* **HOW TO COMPLETE THIS TASK**
Pick each line that has "range" out of the records.

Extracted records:
= = =
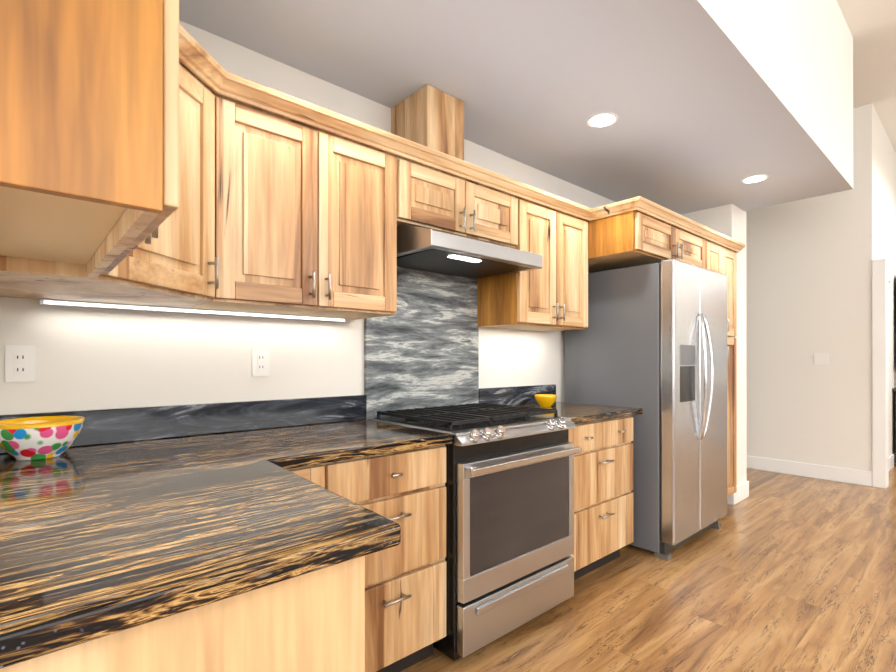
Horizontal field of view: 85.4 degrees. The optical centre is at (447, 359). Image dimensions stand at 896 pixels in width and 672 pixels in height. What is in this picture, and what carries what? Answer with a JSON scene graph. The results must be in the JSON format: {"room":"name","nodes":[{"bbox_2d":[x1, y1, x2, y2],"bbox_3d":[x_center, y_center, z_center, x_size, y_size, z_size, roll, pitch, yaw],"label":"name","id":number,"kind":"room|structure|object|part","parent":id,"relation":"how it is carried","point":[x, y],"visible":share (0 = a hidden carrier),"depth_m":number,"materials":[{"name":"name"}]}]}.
{"room":"kitchen","nodes":[
{"label":"kitchen","id":0,"kind":"room"},
{"bbox_2d":[0,20,614,414],"bbox_3d":[0.112,-0.044,2.953,4.820,2.510,0.120,0,0,-42],"label":"wall","id":1,"kind":"structure","parent":0,"point":[91,358],"depth_m":1.98,"materials":[{"name":"white paint"}]},
{"bbox_2d":[5,345,34,381],"bbox_3d":[-1.367,0.014,1.551,0.072,0.116,0.010,0,0,-42],"label":"electrical outlet","id":2,"kind":"object","parent":1,"relation":"attached to","point":[19,363],"visible":1,"depth_m":1.55,"materials":[{"name":"white plastic"}]},
{"bbox_2d":[0,60,218,307],"bbox_3d":[-1.054,-0.559,1.419,0.677,0.725,0.623,0,0,-42],"label":"upper cabinet","id":3,"kind":"object","parent":1,"relation":"attached to","point":[175,263],"visible":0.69,"depth_m":1.47,"materials":[{"name":"brown wood"}]},
{"bbox_3d":[-0.815,-0.544,1.408,0.334,0.675,0.290,0,0,-42],"label":"door","id":4,"kind":"part","parent":3,"relation":"part of","materials":[{"name":"brown wood"}]},
{"bbox_3d":[-0.765,-0.281,1.580,0.029,0.100,0.032,0,0,-42],"label":"door handle","id":5,"kind":"part","parent":3,"relation":"part of","materials":[{"name":"silver metal"}]},
{"bbox_2d":[0,395,365,453],"bbox_3d":[-0.950,0.234,1.909,1.446,0.119,0.026,0,0,-42],"label":"backsplash","id":6,"kind":"structure","parent":1,"relation":"attached to","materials":[{"name":"stone"}]},
{"bbox_2d":[252,349,268,375],"bbox_3d":[-0.794,0.013,2.060,0.072,0.116,0.010,0,0,-42],"label":"electrical outlet","id":7,"kind":"object","parent":1,"relation":"attached to","point":[260,362],"visible":1,"depth_m":2.06,"materials":[{"name":"white plastic"}]},
{"bbox_2d":[190,90,396,318],"bbox_3d":[-0.601,-0.558,1.983,0.752,0.725,0.380,0,0,-42],"label":"upper cabinet","id":8,"kind":"object","parent":1,"relation":"attached to","point":[305,219],"visible":0.98,"depth_m":1.83,"materials":[{"name":"brown wood"}]},
{"bbox_2d":[40,299,345,322],"bbox_3d":[-0.907,-0.185,1.941,1.110,0.018,0.034,0,0,-42],"label":"under-cabinet light strip","id":9,"kind":"object","parent":8,"relation":"attached to","point":[63,303],"visible":1,"depth_m":1.83,"materials":[{"name":"silver metal"}]},
{"bbox_3d":[-0.645,-0.543,1.752,0.367,0.675,0.020,0,0,-42],"label":"door","id":10,"kind":"part","parent":8,"relation":"part of","materials":[{"name":"brown wood"}]},
{"bbox_3d":[-0.512,-0.281,1.833,0.011,0.100,0.036,0,0,-42],"label":"door handle","id":11,"kind":"part","parent":8,"relation":"part of","materials":[{"name":"silver metal"}]},
{"bbox_3d":[-0.462,-0.281,1.876,0.011,0.100,0.036,0,0,-42],"label":"door handle","id":12,"kind":"part","parent":8,"relation":"part of","materials":[{"name":"silver metal"}]},
{"bbox_3d":[-0.366,-0.543,1.999,0.367,0.675,0.020,0,0,-42],"label":"door","id":13,"kind":"part","parent":8,"relation":"part of","materials":[{"name":"brown wood"}]},
{"bbox_2d":[364,267,478,419],"bbox_3d":[-0.116,-0.090,2.653,0.780,0.800,0.022,0,0,-42],"label":"backsplash","id":14,"kind":"structure","parent":1,"relation":"attached to","point":[421,347],"depth_m":2.63,"materials":[{"name":"grey stone"}]},
{"bbox_2d":[395,155,517,247],"bbox_3d":[-0.017,-0.766,2.503,0.804,0.308,0.380,0,0,-42],"label":"upper cabinet","id":15,"kind":"object","parent":1,"relation":"attached to","point":[428,197],"visible":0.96,"depth_m":2.34,"materials":[{"name":"brown wood"}]},
{"bbox_2d":[391,84,463,159],"bbox_3d":[-0.106,-1.109,2.478,0.240,0.377,0.298,0,0,-42],"label":"box","id":16,"kind":"object","parent":15,"relation":"on","point":[427,115],"visible":0.44,"depth_m":2.37,"materials":[{"name":"brown wood"}]},
{"bbox_3d":[-0.070,-0.751,2.263,0.393,0.258,0.020,0,0,-42],"label":"door","id":17,"kind":"part","parent":15,"relation":"part of","materials":[{"name":"brown wood"}]},
{"bbox_3d":[0.073,-0.682,2.352,0.011,0.100,0.036,0,0,-42],"label":"door handle","id":18,"kind":"part","parent":15,"relation":"part of","materials":[{"name":"silver metal"}]},
{"bbox_2d":[397,224,542,278],"bbox_3d":[0.045,-0.539,2.473,0.756,0.138,0.505,0,0,-42],"label":"range hood","id":19,"kind":"object","parent":15,"relation":"attached to","point":[425,249],"visible":0.83,"depth_m":2.29,"materials":[{"name":"silver metal"}]},
{"bbox_2d":[448,255,480,262],"bbox_3d":[0.080,-0.473,2.283,0.180,0.006,0.040,0,0,-42],"label":"lamp","id":20,"kind":"object","parent":19,"relation":"on","point":[459,257],"depth_m":2.26,"materials":[{"name":"white"}]},
{"bbox_3d":[0.122,-0.682,2.396,0.011,0.100,0.036,0,0,-42],"label":"door handle","id":21,"kind":"part","parent":15,"relation":"part of","materials":[{"name":"silver metal"}]},
{"bbox_3d":[0.228,-0.751,2.528,0.393,0.258,0.020,0,0,-42],"label":"door","id":22,"kind":"part","parent":15,"relation":"part of","materials":[{"name":"brown wood"}]},
{"bbox_2d":[479,384,555,404],"bbox_3d":[0.467,0.235,3.168,0.764,0.119,0.026,0,0,-42],"label":"backsplash","id":23,"kind":"structure","parent":1,"relation":"attached to","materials":[{"name":"stone"}]},
{"bbox_2d":[477,196,587,330],"bbox_3d":[0.544,-0.557,3.001,0.688,0.725,0.380,0,0,-42],"label":"upper cabinet","id":24,"kind":"object","parent":1,"relation":"attached to","point":[551,294],"visible":0.85,"depth_m":2.85,"materials":[{"name":"beige wood"}]},
{"bbox_3d":[0.512,-0.542,2.780,0.335,0.675,0.020,0,0,-42],"label":"door","id":25,"kind":"part","parent":24,"relation":"part of","materials":[{"name":"brown wood"}]},
{"bbox_3d":[0.634,-0.280,2.850,0.011,0.100,0.036,0,0,-42],"label":"door handle","id":26,"kind":"part","parent":24,"relation":"part of","materials":[{"name":"silver metal"}]},
{"bbox_3d":[0.683,-0.279,2.894,0.011,0.100,0.036,0,0,-42],"label":"door handle","id":27,"kind":"part","parent":24,"relation":"part of","materials":[{"name":"silver metal"}]},
{"bbox_3d":[0.767,-0.542,3.006,0.335,0.675,0.020,0,0,-42],"label":"door","id":28,"kind":"part","parent":24,"relation":"part of","materials":[{"name":"brown wood"}]},
{"bbox_2d":[586,210,705,272],"bbox_3d":[1.304,-0.784,3.465,1.056,0.270,0.694,0,0,-42],"label":"upper cabinet","id":29,"kind":"object","parent":1,"relation":"attached to","point":[629,239],"visible":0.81,"depth_m":3.08,"materials":[{"name":"beige wood"}]},
{"bbox_2d":[179,24,745,252],"bbox_3d":[0.724,-0.917,2.675,0.940,0.061,4.479,0,0,40],"label":"crown molding","id":30,"kind":"structure","parent":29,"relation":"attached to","point":[196,58],"depth_m":2.06,"materials":[{"name":"brown wood"}]},
{"bbox_3d":[1.319,-0.769,3.075,0.508,0.220,0.020,0,0,-42],"label":"door","id":31,"kind":"part","parent":29,"relation":"part of","materials":[{"name":"brown wood"}]},
{"bbox_3d":[1.505,-0.719,3.203,0.011,0.100,0.036,0,0,-42],"label":"door handle","id":32,"kind":"part","parent":29,"relation":"part of","materials":[{"name":"silver metal"}]},
{"bbox_3d":[1.554,-0.719,3.246,0.011,0.100,0.036,0,0,-42],"label":"door handle","id":33,"kind":"part","parent":29,"relation":"part of","materials":[{"name":"silver metal"}]},
{"bbox_3d":[1.703,-0.769,3.416,0.508,0.220,0.020,0,0,-42],"label":"door","id":34,"kind":"part","parent":29,"relation":"part of","materials":[{"name":"brown wood"}]},
{"bbox_2d":[179,0,852,214],"bbox_3d":[0.680,-1.875,2.550,5.130,1.150,1.480,0,0,-42],"label":"ceiling soffit","id":35,"kind":"structure","parent":0,"point":[711,103],"depth_m":2.33,"materials":[{"name":"grey paint"}]},
{"bbox_2d":[586,112,617,127],"bbox_3d":[0.837,-1.297,2.636,0.164,0.006,0.164,0,0,-42],"label":"recessed light","id":36,"kind":"object","parent":35,"relation":"attached to","point":[602,120],"visible":1,"depth_m":2.63,"materials":[{"name":"white"}]},
{"bbox_2d":[741,174,767,182],"bbox_3d":[2.205,-1.296,3.490,0.164,0.006,0.164,0,0,-42],"label":"recessed light","id":37,"kind":"object","parent":35,"relation":"attached to","point":[755,178],"visible":1,"depth_m":3.48,"materials":[{"name":"white"}]},
{"bbox_2d":[401,464,895,671],"bbox_3d":[3.022,1.240,2.447,16.000,0.060,13.500,0,0,-42],"label":"floor","id":38,"kind":"structure","parent":0,"point":[779,572],"depth_m":2.42,"materials":[{"name":"laminate"}]},
{"bbox_2d":[0,556,364,671],"bbox_3d":[-0.625,0.771,0.910,0.645,0.874,0.715,0,0,-42],"label":"base cabinet","id":39,"kind":"object","parent":38,"relation":"on","point":[313,621],"visible":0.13,"depth_m":0.73,"materials":[{"name":"brown wood"}]},
{"bbox_2d":[286,445,445,671],"bbox_3d":[-0.493,0.772,1.884,0.796,0.874,0.670,0,0,-42],"label":"base cabinet","id":40,"kind":"object","parent":38,"relation":"on","point":[405,603],"visible":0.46,"depth_m":1.78,"materials":[{"name":"brown wood"}]},
{"bbox_2d":[0,395,451,668],"bbox_3d":[-0.512,0.253,1.400,1.468,0.158,1.370,0,0,-42],"label":"countertop","id":41,"kind":"structure","parent":40,"relation":"on","point":[113,521],"depth_m":0.92,"materials":[{"name":"black stone"}]},
{"bbox_2d":[0,416,84,460],"bbox_3d":[-1.230,0.237,1.460,0.220,0.111,0.220,0,0,-42],"label":"floral bowl","id":42,"kind":"object","parent":41,"relation":"on","point":[34,438],"visible":1,"depth_m":1.40,"materials":[{"name":"ceramic"}]},
{"bbox_3d":[-0.497,0.719,1.493,0.250,0.750,0.020,0,0,-42],"label":"door","id":43,"kind":"part","parent":40,"relation":"part of","materials":[{"name":"brown wood"}]},
{"bbox_3d":[-0.204,0.416,1.754,0.515,0.143,0.020,0,0,-42],"label":"drawer","id":44,"kind":"part","parent":40,"relation":"part of","materials":[{"name":"brown wood"}]},
{"bbox_3d":[-0.187,0.412,1.734,0.044,0.012,0.032,0,0,-42],"label":"drawer handle","id":45,"kind":"part","parent":40,"relation":"part of","materials":[{"name":"silver metal"}]},
{"bbox_3d":[-0.186,0.857,1.733,0.115,0.011,0.036,0,0,-42],"label":"drawer handle","id":46,"kind":"part","parent":40,"relation":"part of","materials":[{"name":"silver metal"}]},
{"bbox_3d":[-0.186,0.562,1.733,0.115,0.011,0.036,0,0,-42],"label":"drawer handle","id":47,"kind":"part","parent":40,"relation":"part of","materials":[{"name":"silver metal"}]},
{"bbox_3d":[-0.204,0.642,1.754,0.515,0.280,0.020,0,0,-42],"label":"drawer","id":48,"kind":"part","parent":40,"relation":"part of","materials":[{"name":"brown wood"}]},
{"bbox_3d":[-0.204,0.946,1.754,0.515,0.297,0.020,0,0,-42],"label":"drawer","id":49,"kind":"part","parent":40,"relation":"part of","materials":[{"name":"brown wood"}]},
{"bbox_2d":[368,403,581,660],"bbox_3d":[0.135,0.722,2.370,0.776,0.937,0.720,0,0,-42],"label":"range","id":50,"kind":"object","parent":38,"relation":"on","point":[509,485],"visible":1,"depth_m":2.08,"materials":[{"name":"silver metal"}]},
{"bbox_3d":[0.329,0.321,2.152,0.776,0.033,0.045,0,0,-42],"label":"panel","id":51,"kind":"part","parent":50,"relation":"part of","materials":[{"name":"silver metal"}]},
{"bbox_3d":[0.332,1.067,2.148,0.752,0.195,0.054,0,0,-42],"label":"drawer","id":52,"kind":"part","parent":50,"relation":"part of","materials":[{"name":"silver metal"}]},
{"bbox_3d":[0.327,0.682,2.154,0.752,0.545,0.040,0,0,-42],"label":"door","id":53,"kind":"part","parent":50,"relation":"part of","materials":[{"name":"silver metal"}]},
{"bbox_3d":[0.357,0.436,2.120,0.736,0.028,0.050,0,0,-42],"label":"handle","id":54,"kind":"part","parent":50,"relation":"part of","materials":[{"name":"silver metal"}]},
{"bbox_2d":[569,416,632,579],"bbox_3d":[0.658,0.774,2.907,0.704,0.874,0.670,0,0,-42],"label":"base cabinet","id":55,"kind":"object","parent":38,"relation":"on","point":[603,497],"visible":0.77,"depth_m":2.69,"materials":[{"name":"brown wood"}]},
{"bbox_2d":[479,384,642,424],"bbox_3d":[0.677,0.255,2.932,0.764,0.158,0.658,0,0,-42],"label":"countertop","id":56,"kind":"structure","parent":55,"relation":"on","point":[578,413],"depth_m":2.98,"materials":[{"name":"black stone"}]},
{"bbox_2d":[534,394,556,406],"bbox_3d":[0.614,0.259,3.051,0.140,0.071,0.140,0,0,-42],"label":"bowl","id":57,"kind":"object","parent":56,"relation":"on","point":[545,400],"visible":1,"depth_m":3.01,"materials":[{"name":"yellow ceramic"}]},
{"bbox_3d":[0.723,0.417,2.578,0.335,0.143,0.020,0,0,-42],"label":"drawer","id":58,"kind":"part","parent":55,"relation":"part of","materials":[{"name":"brown wood"}]},
{"bbox_3d":[0.852,0.947,2.692,0.680,0.297,0.020,0,0,-42],"label":"drawer","id":59,"kind":"part","parent":55,"relation":"part of","materials":[{"name":"brown wood"}]},
{"bbox_3d":[0.852,0.643,2.692,0.680,0.280,0.020,0,0,-42],"label":"drawer","id":60,"kind":"part","parent":55,"relation":"part of","materials":[{"name":"brown wood"}]},
{"bbox_3d":[0.870,0.858,2.671,0.115,0.011,0.036,0,0,-42],"label":"drawer handle","id":61,"kind":"part","parent":55,"relation":"part of","materials":[{"name":"silver metal"}]},
{"bbox_3d":[0.870,0.563,2.671,0.115,0.011,0.036,0,0,-42],"label":"drawer handle","id":62,"kind":"part","parent":55,"relation":"part of","materials":[{"name":"silver metal"}]},
{"bbox_3d":[0.981,0.417,2.807,0.335,0.143,0.020,0,0,-42],"label":"drawer","id":63,"kind":"part","parent":55,"relation":"part of","materials":[{"name":"brown wood"}]},
{"bbox_2d":[565,259,726,560],"bbox_3d":[1.433,0.305,3.435,0.875,1.812,0.833,0,0,-42],"label":"fridge","id":64,"kind":"object","parent":38,"relation":"on","point":[650,340],"visible":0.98,"depth_m":3.06,"materials":[{"name":"grey metal"}]},
{"bbox_3d":[1.484,-0.027,3.005,0.220,0.125,0.004,0,0,-42],"label":"dispenser panel","id":65,"kind":"part","parent":64,"relation":"part of","materials":[{"name":"grey"}]},
{"bbox_2d":[703,238,736,496],"bbox_3d":[1.942,0.147,4.031,0.644,2.130,0.694,0,0,-42],"label":"pantry cabinet","id":66,"kind":"object","parent":38,"relation":"on","point":[721,259],"visible":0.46,"depth_m":3.92,"materials":[{"name":"brown wood"}]},
{"bbox_3d":[2.023,-0.533,3.700,0.313,0.690,0.020,0,0,-42],"label":"door","id":67,"kind":"part","parent":66,"relation":"part of","materials":[{"name":"brown wood"}]},
{"bbox_3d":[2.262,-0.533,3.912,0.313,0.690,0.020,0,0,-42],"label":"door","id":68,"kind":"part","parent":66,"relation":"part of","materials":[{"name":"brown wood"}]},
{"bbox_3d":[2.262,0.459,3.911,0.313,1.275,0.020,0,0,-42],"label":"door","id":69,"kind":"part","parent":66,"relation":"part of","materials":[{"name":"brown wood"}]},
{"bbox_2d":[682,204,746,504],"bbox_3d":[2.255,-0.043,4.441,0.360,2.510,0.740,0,0,-42],"label":"wall","id":70,"kind":"structure","parent":0,"point":[728,220],"depth_m":4.18,"materials":[{"name":"white paint"}]},
{"bbox_2d":[732,481,748,504],"bbox_3d":[2.494,1.142,4.148,0.330,0.140,0.016,0,0,-42],"label":"baseboard","id":71,"kind":"structure","parent":70,"relation":"attached to","point":[742,493],"depth_m":4.15,"materials":[{"name":"white"}]},
{"bbox_2d":[745,103,873,471],"bbox_3d":[2.203,-0.615,6.804,0.120,3.660,5.700,0,0,-42],"label":"wall","id":72,"kind":"structure","parent":0,"point":[808,278],"depth_m":4.97,"materials":[{"name":"white paint"}]},
{"bbox_2d":[747,455,871,485],"bbox_3d":[2.750,1.144,6.084,0.016,0.140,3.900,0,0,-42],"label":"baseboard","id":73,"kind":"structure","parent":72,"relation":"attached to","point":[851,476],"depth_m":4.97,"materials":[{"name":"white"}]},
{"bbox_2d":[814,353,827,364],"bbox_3d":[3.784,-0.002,4.924,0.010,0.116,0.118,0,0,-42],"label":"switch plate","id":74,"kind":"object","parent":72,"relation":"attached to","point":[820,358],"visible":1,"depth_m":4.92,"materials":[{"name":"white plastic"}]},
{"bbox_2d":[837,0,895,151],"bbox_3d":[3.022,-2.500,2.451,16.000,0.100,13.500,0,0,-42],"label":"ceiling","id":75,"kind":"structure","parent":0,"point":[871,24],"depth_m":3.91,"materials":[{"name":"white paint"}]},
{"bbox_2d":[874,108,895,455],"bbox_3d":[4.729,-0.617,5.316,1.680,3.660,0.120,0,0,-42],"label":"wall","id":76,"kind":"structure","parent":0,"point":[884,199],"depth_m":5.38,"materials":[{"name":"white paint"}]},
{"bbox_2d":[872,258,890,488],"bbox_3d":[4.481,0.133,4.947,1.100,2.160,0.100,0,0,-42],"label":"door frame","id":77,"kind":"structure","parent":76,"relation":"attached to","point":[881,276],"depth_m":4.58,"materials":[{"name":"white"}]},
{"bbox_2d":[889,451,895,470],"bbox_3d":[4.770,1.143,5.260,1.630,0.140,0.016,0,0,-42],"label":"baseboard","id":78,"kind":"structure","parent":76,"relation":"attached to","point":[892,458],"depth_m":5.42,"materials":[{"name":"white"}]},
{"bbox_3d":[-1.126,-0.047,0.850,0.175,2.510,1.380,0,0,-42],"label":"wall","id":79,"kind":"structure","parent":0,"visible":0},
{"bbox_2d":[0,0,178,278],"bbox_3d":[-0.720,-0.559,0.824,0.386,0.725,0.720,0,0,-42],"label":"upper cabinet","id":80,"kind":"object","parent":79,"relation":"attached to","point":[89,133],"visible":1,"depth_m":0.61,"materials":[{"name":"brown wood"}]},
{"bbox_3d":[-0.728,-0.544,1.055,0.020,0.675,0.351,0,0,-42],"label":"door","id":81,"kind":"part","parent":80,"relation":"part of","materials":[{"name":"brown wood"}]},
{"bbox_3d":[-0.611,-0.282,0.965,0.036,0.100,0.011,0,0,-42],"label":"door handle","id":82,"kind":"part","parent":80,"relation":"part of","materials":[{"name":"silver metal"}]},
{"bbox_3d":[-0.491,-0.544,0.788,0.020,0.675,0.351,0,0,-42],"label":"door","id":83,"kind":"part","parent":80,"relation":"part of","materials":[{"name":"brown wood"}]},
{"bbox_3d":[-0.567,-0.282,0.915,0.036,0.100,0.011,0,0,-42],"label":"door handle","id":84,"kind":"part","parent":80,"relation":"part of","materials":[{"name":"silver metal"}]}
]}
= = =
* **RESULT FOR THIS TASK**
{"bbox_2d":[397,224,542,278],"bbox_3d":[0.045,-0.539,2.473,0.756,0.138,0.505,0,0,-42],"label":"range hood","id":19,"kind":"object","parent":15,"relation":"attached to","point":[425,249],"visible":0.83,"depth_m":2.29,"materials":[{"name":"silver metal"}]},
{"bbox_2d":[368,403,581,660],"bbox_3d":[0.135,0.722,2.370,0.776,0.937,0.720,0,0,-42],"label":"range","id":50,"kind":"object","parent":38,"relation":"on","point":[509,485],"visible":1,"depth_m":2.08,"materials":[{"name":"silver metal"}]},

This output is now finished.